An exact transcription of every record below is required, with the pictures left out.

__DATA RECORDS__
'''
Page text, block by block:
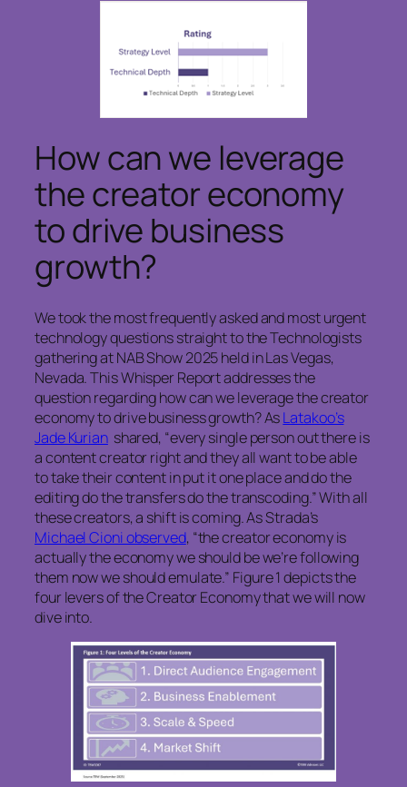
How can we leverage
the creator economy
to drive business
growth?
We took the most frequently asked and most urgent
technology questions straight to the Technologists
gathering at NAB Show 2025 held in Las Vegas,
Nevada. This Whisper Report addresses the
question regarding how can we leverage the creator
economy to drive business growth? AsLatakoo’s
Jade Kurianshared, “every single person out there is
a content creator right and they all want to be able
to take their content in put it one place and do the
editing do the transfers do the transcoding.” With all
these creators, a shift is coming. As Strada’s
Michael Cioni observed, “the creator economy is
actually the economy we should be we’re following
them now we should emulate.” Figure 1 depicts the
four levers of the Creator Economy that we will now
dive into.
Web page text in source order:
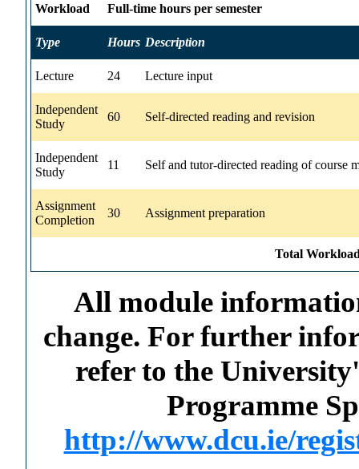
Workload Full-time hours per semester
Type Hours Description
Lecture 24 Lecture input
Independent
Study
60 Self-directed reading and revision
Independent
Study
11 Self and tutor-directed reading of course
Assignment
Completion
30 Assignment preparation
Total
All module
change. For further
refer to the
Programme
http://www.dcu.ie/
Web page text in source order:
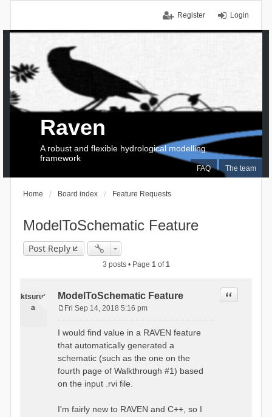
Login
Register
FAQ The team
Raven
A robust and flexible hydrological modelling
framework
Home Board index Feature Requests
ModelToSchematic Feature
Post Reply
3 posts • Page 1of1
ktsurut
a
ModelToSchematic Feature Quote
s
t
Fri Sep 14, 2018 5:16 pm
I would find value in a RAVEN feature
that automatically generated a
schematic (such as the one on the
fourth page of Walkthrough #1) based
on the input .rvi file.
I'm fairly new to RAVEN and C++, so I
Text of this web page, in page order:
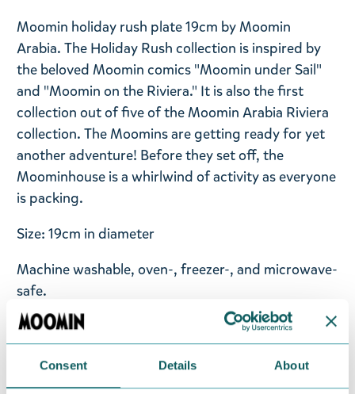
Consent Details About
Moomin holiday rush plate 19cm by Moomin
Arabia.The Holiday Rush collection is inspired by
the beloved Moomin comics "Moomin under Sail"
and "Moomin on the Riviera." It is also the first
collection out of five of the Moomin Arabia Riviera
collection.The Moomins are getting ready for yet
another adventure! Before they set off, the
Moominhouse is a whirlwind of activity as everyone
is packing.
Size: 19cm in diameter
Machine washable, oven-, freezer-, and microwave-
safe.
Designed in Finland. Made in Thailand.
Available for a limited time from May 6th to
September 30th 2026.
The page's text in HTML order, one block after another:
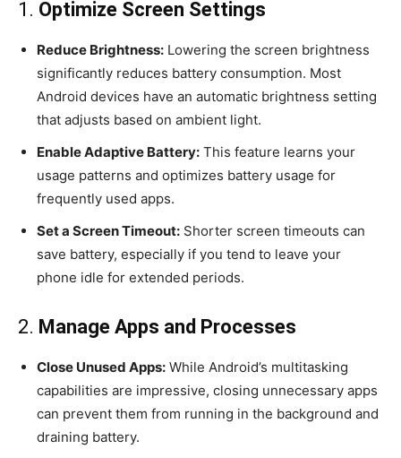
1. Optimize Screen Settings
Reduce Brightness: Lowering the screen brightness
significantly reduces battery consumption. Most
Android devices have an automatic brightness setting
that adjusts based on ambient light.
Enable Adaptive Battery: This feature learns your
usage patterns and optimizes battery usage for
frequently used apps.
Set a Screen Timeout: Shorter screen timeouts can
save battery, especially if you tend to leave your
phone idle for extended periods.
2. Manage Apps and Processes
Close Unused Apps: While Android’s multitasking
capabilities are impressive, closing unnecessary apps
can prevent them from running in the background and
draining battery.
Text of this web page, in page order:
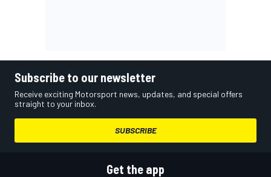
Subscribe to our newsletter
Receive exciting Motorsport news, updates, and special offers
straight to your inbox.
SUBSCRIBE
Get the app
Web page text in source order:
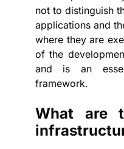
not to distinguish
applications and
where they are
of the
and is an
framework.
What are
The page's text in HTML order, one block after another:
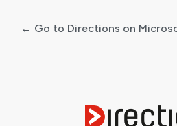
← Go to Directions on
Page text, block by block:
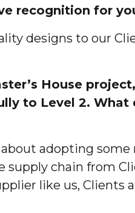
recognition for
designs to our
House
to Level 2.
adopting
chain from
like us,
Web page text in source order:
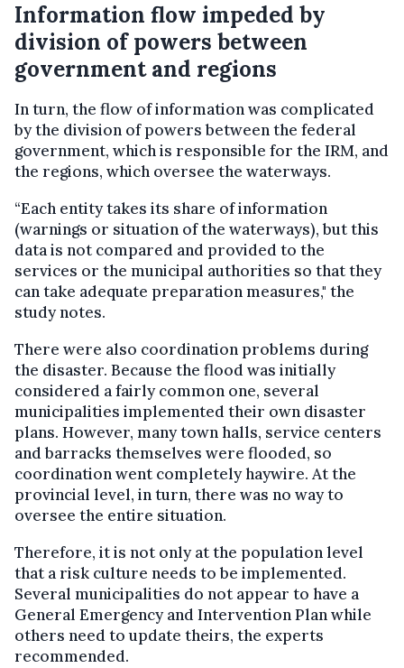
Information flow impeded by
division of powers between
government and regions
In turn, the flow of information was complicated
by the division of powers between the federal
government, which is responsible for the IRM, and
the regions, which oversee the waterways.
“Each entity takes its share of information
(warnings or situation of the waterways), but this
data is not compared and provided to the
services or the municipal authorities so that they
can take adequate preparation measures," the
study notes.
There were also coordination problems during
the disaster. Because the flood was initially
considered a fairly common one, several
municipalities implemented their own disaster
plans. However, many town halls, service centers
and barracks themselves were flooded, so
coordination went completely haywire. At the
provincial level, in turn, there was no way to
oversee the entire situation.
Therefore, it is not only at the population level
that a risk culture needs to be implemented.
Several municipalities do not appear to have a
General Emergency and Intervention Plan while
others need to update theirs, the experts
recommended.
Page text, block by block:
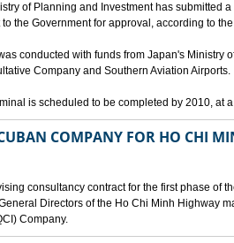
of Planning and Investment has submitted
the Government for approval, according to
conducted with funds from Japan's Ministry
Company and Southern Aviation Airports.
is scheduled to be completed by 2010, at
COMPANY FOR HO CHI
consultancy contract for the first phase of
Directors of the Ho Chi Minh Highway
Company.
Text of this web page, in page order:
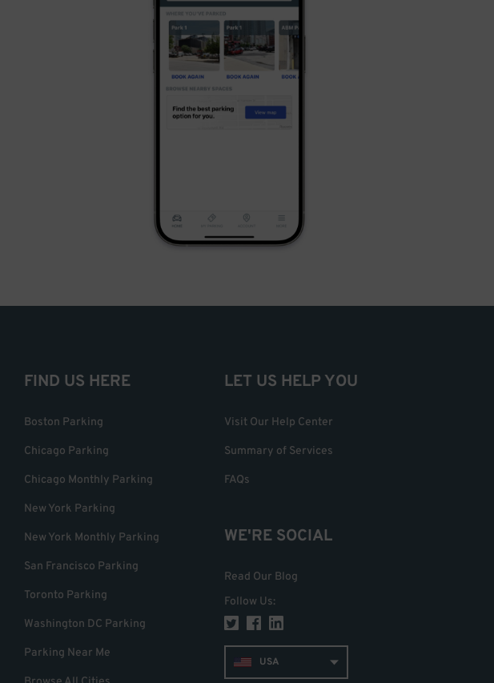
FIND US HERE
Boston Parking
Chicago Parking
Chicago Monthly Parking
New York Parking
New York Monthly Parking
San Francisco Parking
Toronto Parking
Washington DC Parking
Parking Near Me
LET US HELP YOU
Visit Our Help Center
Summary of Services
FAQs
WE'RE SOCIAL
Read Our Blog
Follow Us:
USA
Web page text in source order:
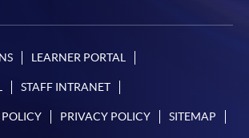
LEARNER PORTAL
STAFF INTRANET
PRIVACY POLICY SITEMAP
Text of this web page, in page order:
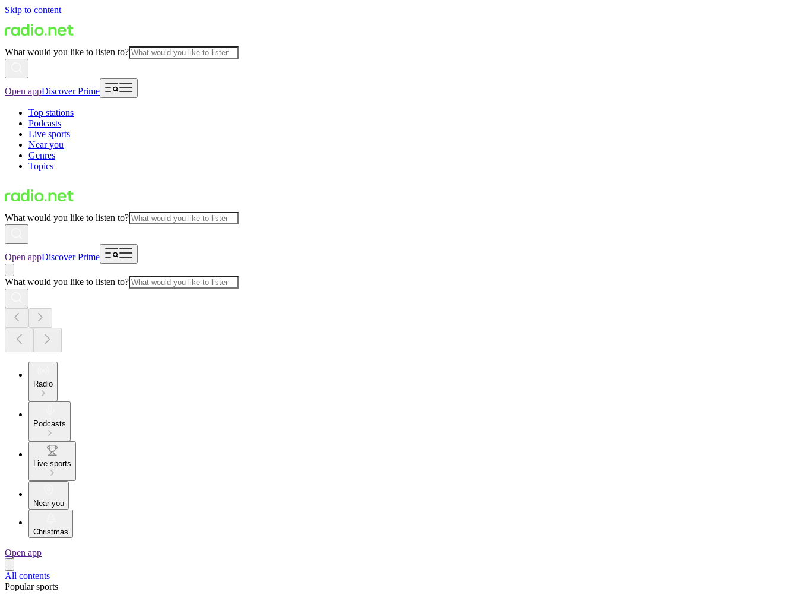
Skip to content
What would you like to listen to?
Open appDiscover Prime
Top stations
Podcasts
Live sports
Near you
Genres
Topics
What would you like to listen to?
Open appDiscover Prime
What would you like to listen to?
Radio
Podcasts
Live sports
Near you
Christmas
Open app
All contents
Popular sports
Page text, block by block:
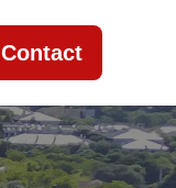
Contact
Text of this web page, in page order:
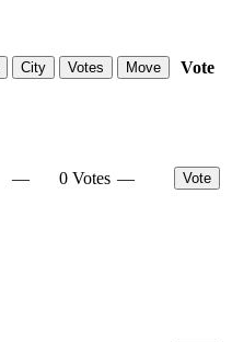
City Votes Move
Vote
— 0 Votes — Vote
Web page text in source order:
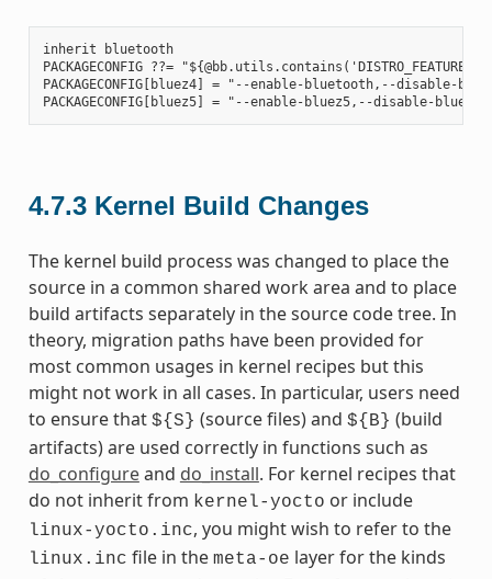
inherit bluetooth
PACKAGECONFIG ??=
PACKAGECONFIG[bluez4] = "--enable-bluetooth,--disable-
4.7.3 Kernel Build Changes
The kernel build process was changed to place the
source in a common shared work area and to place
build artifacts separately in the source code tree. In
theory, migration paths have been provided for
most common usages in kernel recipes but this
might not work in all cases. In particular, users need
to ensure that ${S} (source files) and ${B} (build
artifacts) are used correctly in functions such as
do_configureand do_install. For kernel recipes that
do not inherit from kernel-yocto or include
linux-yocto.inc, you might wish to refer to the
linux.inc file in the meta-oe layer for the kinds
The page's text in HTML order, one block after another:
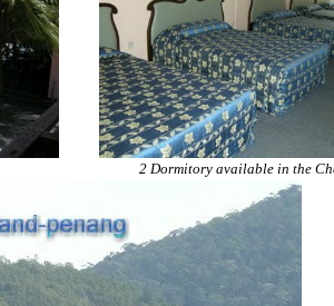
2 Dormitory available in the
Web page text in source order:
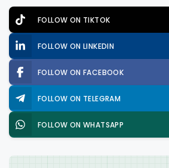
FOLLOW ON TIKTOK
FOLLOW ON LINKEDIN
FOLLOW ON FACEBOOK
FOLLOW ON TELEGRAM
FOLLOW ON WHATSAPP
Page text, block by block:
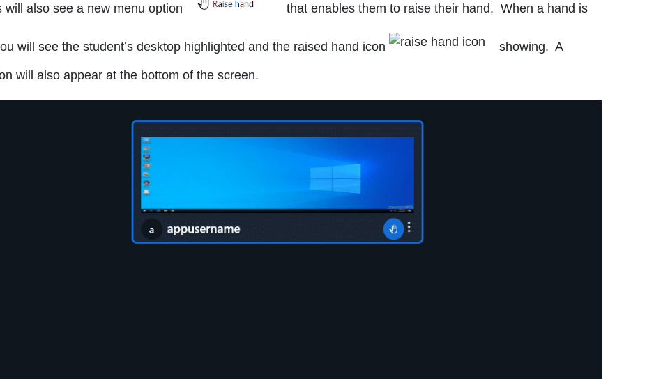
will also see a new menu option that enables them to raise their hand. When a hand is
will see the student’s desktop highlighted and the raised hand icon showing. A
will also appear at the bottom of the screen.
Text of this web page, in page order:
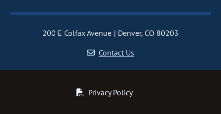
200 E Colfax Avenue
Denver, CO 80203
Contact Us
Privacy Policy
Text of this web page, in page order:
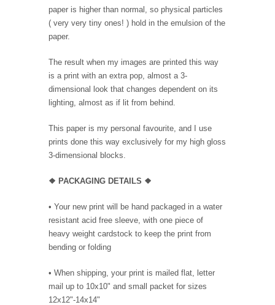
paper is higher than normal, so physical particles
( very very tiny ones! ) hold in the emulsion of the
paper.
The result when my images are printed this way
is a print with an extra pop, almost a 3-
dimensional look that changes dependent on its
lighting, almost as if lit from behind.
This paper is my personal favourite, and I use
prints done this way exclusively for my high gloss
3-dimensional blocks.
❖ PACKAGING DETAILS ❖
• Your new print will be hand packaged in a water
resistant acid free sleeve, with one piece of
heavy weight cardstock to keep the print from
bending or folding
• When shipping, your print is mailed flat, letter
mail up to 10x10" and small packet for sizes
12x12"-14x14"
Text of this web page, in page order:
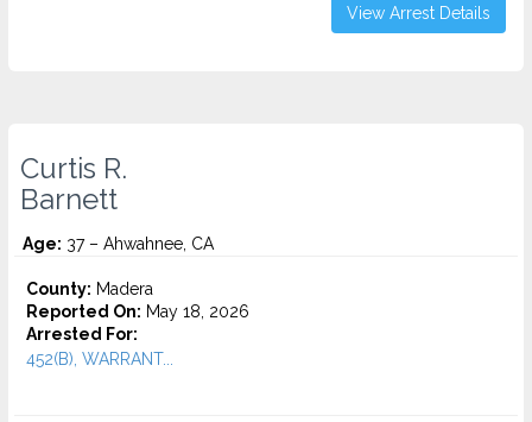
View Arrest Details
Curtis R.
Barnett
Age: 37 – Ahwahnee, CA
County: Madera
Reported On: May 18, 2026
Arrested For:
452(B), WARRANT...
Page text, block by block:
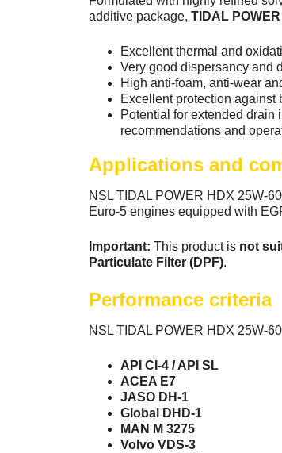
additive package, TIDAL
Excellent thermal and
Very good dispersancy and
High anti-foam, anti-wear
Excellent protection against
Potential for extended drain
recommendations and
Applications and
NSL TIDAL POWER HDX 25W-
Euro-5 engines equipped with
Important: This product is not
Particulate Filter (DPF).
Performance criteria
NSL TIDAL POWER HDX 25W-
API CI-4 / API SL
ACEA E7
JASO DH-1
Global DHD-1
MAN M 3275
Volvo VDS-3
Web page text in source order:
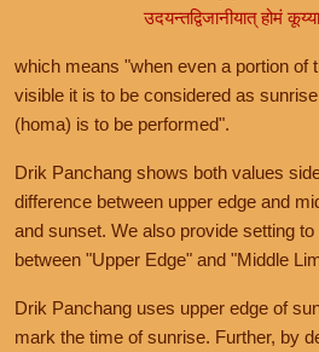
उदयन्तद्विजानीयात् होमं
which means "when even a portion of
visible it is to be considered as
(homa) is to be performed".
Drik Panchang shows both values
difference between upper edge and
and sunset. We also provide setting
between "Upper Edge" and "Middle
Drik Panchang uses upper edge of
mark the time of sunrise. Further, by
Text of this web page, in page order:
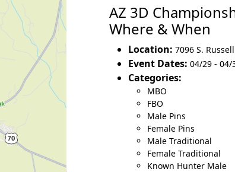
'''
__ANSWER__
Page text, block by block:
How can we leverage
the creator economy
to drive business
growth?
We took the most frequently asked and most urgent
technology questions straight to the Technologists
gathering at NAB Show 2025 held in Las Vegas,
Nevada. This Whisper Report addresses the
question regarding how can we leverage the creator
economy to drive business growth? AsLatakoo’s
Jade Kurianshared, “every single person out there is
a content creator right and they all want to be able
to take their content in put it one place and do the
editing do the transfers do the transcoding.” With all
these creators, a shift is coming. As Strada’s
Michael Cioni observed, “the creator economy is
actually the economy we should be we’re following
them now we should emulate.” Figure 1 depicts the
four levers of the Creator Economy that we will now
dive into.
Web page text in source order:
Workload Full-time hours per semester
Type Hours Description
Lecture 24 Lecture input
Independent
Study
60 Self-directed reading and revision
Independent
Study
11 Self and tutor-directed reading of course
Assignment
Completion
30 Assignment preparation
Total
All module
change. For further
refer to the
Programme
http://www.dcu.ie/
Web page text in source order:
Login
Register
FAQ The team
Raven
A robust and flexible hydrological modelling
framework
Home Board index Feature Requests
ModelToSchematic Feature
Post Reply
3 posts • Page 1of1
ktsurut
a
ModelToSchematic Feature Quote
s
t
Fri Sep 14, 2018 5:16 pm
I would find value in a RAVEN feature
that automatically generated a
schematic (such as the one on the
fourth page of Walkthrough #1) based
on the input .rvi file.
I'm fairly new to RAVEN and C++, so I
Text of this web page, in page order:
Consent Details About
Moomin holiday rush plate 19cm by Moomin
Arabia.The Holiday Rush collection is inspired by
the beloved Moomin comics "Moomin under Sail"
and "Moomin on the Riviera." It is also the first
collection out of five of the Moomin Arabia Riviera
collection.The Moomins are getting ready for yet
another adventure! Before they set off, the
Moominhouse is a whirlwind of activity as everyone
is packing.
Size: 19cm in diameter
Machine washable, oven-, freezer-, and microwave-
safe.
Designed in Finland. Made in Thailand.
Available for a limited time from May 6th to
September 30th 2026.
The page's text in HTML order, one block after another:
1. Optimize Screen Settings
Reduce Brightness: Lowering the screen brightness
significantly reduces battery consumption. Most
Android devices have an automatic brightness setting
that adjusts based on ambient light.
Enable Adaptive Battery: This feature learns your
usage patterns and optimizes battery usage for
frequently used apps.
Set a Screen Timeout: Shorter screen timeouts can
save battery, especially if you tend to leave your
phone idle for extended periods.
2. Manage Apps and Processes
Close Unused Apps: While Android’s multitasking
capabilities are impressive, closing unnecessary apps
can prevent them from running in the background and
draining battery.
Text of this web page, in page order:
Subscribe to our newsletter
Receive exciting Motorsport news, updates, and special offers
straight to your inbox.
SUBSCRIBE
Get the app
Web page text in source order:
not to distinguish
applications and
where they are
of the
and is an
framework.
What are
The page's text in HTML order, one block after another:
← Go to Directions on
Page text, block by block:
recognition for
designs to our
House
to Level 2.
adopting
chain from
like us,
Web page text in source order:
Information flow impeded by
division of powers between
government and regions
In turn, the flow of information was complicated
by the division of powers between the federal
government, which is responsible for the IRM, and
the regions, which oversee the waterways.
“Each entity takes its share of information
(warnings or situation of the waterways), but this
data is not compared and provided to the
services or the municipal authorities so that they
can take adequate preparation measures," the
study notes.
There were also coordination problems during
the disaster. Because the flood was initially
considered a fairly common one, several
municipalities implemented their own disaster
plans. However, many town halls, service centers
and barracks themselves were flooded, so
coordination went completely haywire. At the
provincial level, in turn, there was no way to
oversee the entire situation.
Therefore, it is not only at the population level
that a risk culture needs to be implemented.
Several municipalities do not appear to have a
General Emergency and Intervention Plan while
others need to update theirs, the experts
recommended.
Page text, block by block:
of Planning and Investment has submitted
the Government for approval, according to
conducted with funds from Japan's Ministry
Company and Southern Aviation Airports.
is scheduled to be completed by 2010, at
COMPANY FOR HO CHI
consultancy contract for the first phase of
Directors of the Ho Chi Minh Highway
Company.
Text of this web page, in page order:
FIND US HERE
Boston Parking
Chicago Parking
Chicago Monthly Parking
New York Parking
New York Monthly Parking
San Francisco Parking
Toronto Parking
Washington DC Parking
Parking Near Me
LET US HELP YOU
Visit Our Help Center
Summary of Services
FAQs
WE'RE SOCIAL
Read Our Blog
Follow Us:
USA
Web page text in source order:
LEARNER PORTAL
STAFF INTRANET
PRIVACY POLICY SITEMAP
Text of this web page, in page order:
Skip to content
What would you like to listen to?
Open appDiscover Prime
Top stations
Podcasts
Live sports
Near you
Genres
Topics
What would you like to listen to?
Open appDiscover Prime
What would you like to listen to?
Radio
Podcasts
Live sports
Near you
Christmas
Open app
All contents
Popular sports
Page text, block by block:
Contact
Text of this web page, in page order:
City Votes Move
Vote
— 0 Votes — Vote
Web page text in source order:
inherit bluetooth
PACKAGECONFIG ??=
PACKAGECONFIG[bluez4] = "--enable-bluetooth,--disable-
4.7.3 Kernel Build Changes
The kernel build process was changed to place the
source in a common shared work area and to place
build artifacts separately in the source code tree. In
theory, migration paths have been provided for
most common usages in kernel recipes but this
might not work in all cases. In particular, users need
to ensure that ${S} (source files) and ${B} (build
artifacts) are used correctly in functions such as
do_configureand do_install. For kernel recipes that
do not inherit from kernel-yocto or include
linux-yocto.inc, you might wish to refer to the
linux.inc file in the meta-oe layer for the kinds
The page's text in HTML order, one block after another:
2 Dormitory available in the
Web page text in source order:
FOLLOW ON TIKTOK
FOLLOW ON LINKEDIN
FOLLOW ON FACEBOOK
FOLLOW ON TELEGRAM
FOLLOW ON WHATSAPP
Page text, block by block:
will also see a new menu option that enables them to raise their hand. When a hand is
will see the student’s desktop highlighted and the raised hand icon showing. A
will also appear at the bottom of the screen.
Text of this web page, in page order:
200 E Colfax Avenue
Denver, CO 80203
Contact Us
Privacy Policy
Text of this web page, in page order:
paper is higher than normal, so physical particles
( very very tiny ones! ) hold in the emulsion of the
paper.
The result when my images are printed this way
is a print with an extra pop, almost a 3-
dimensional look that changes dependent on its
lighting, almost as if lit from behind.
This paper is my personal favourite, and I use
prints done this way exclusively for my high gloss
3-dimensional blocks.
❖ PACKAGING DETAILS ❖
• Your new print will be hand packaged in a water
resistant acid free sleeve, with one piece of
heavy weight cardstock to keep the print from
bending or folding
• When shipping, your print is mailed flat, letter
mail up to 10x10" and small packet for sizes
12x12"-14x14"
Text of this web page, in page order:
View Arrest Details
Curtis R.
Barnett
Age: 37 – Ahwahnee, CA
County: Madera
Reported On: May 18, 2026
Arrested For:
452(B), WARRANT...
Page text, block by block:
additive package, TIDAL
Excellent thermal and
Very good dispersancy and
High anti-foam, anti-wear
Excellent protection against
Potential for extended drain
recommendations and
Applications and
NSL TIDAL POWER HDX 25W-
Euro-5 engines equipped with
Important: This product is not
Particulate Filter (DPF).
Performance criteria
NSL TIDAL POWER HDX 25W-
API CI-4 / API SL
ACEA E7
JASO DH-1
Global DHD-1
MAN M 3275
Volvo VDS-3
Web page text in source order:
उदयन्तद्विजानीयात् होमं
which means "when even a portion of
visible it is to be considered as
(homa) is to be performed".
Drik Panchang shows both values
difference between upper edge and
and sunset. We also provide setting
between "Upper Edge" and "Middle
Drik Panchang uses upper edge of
mark the time of sunrise. Further, by
Text of this web page, in page order:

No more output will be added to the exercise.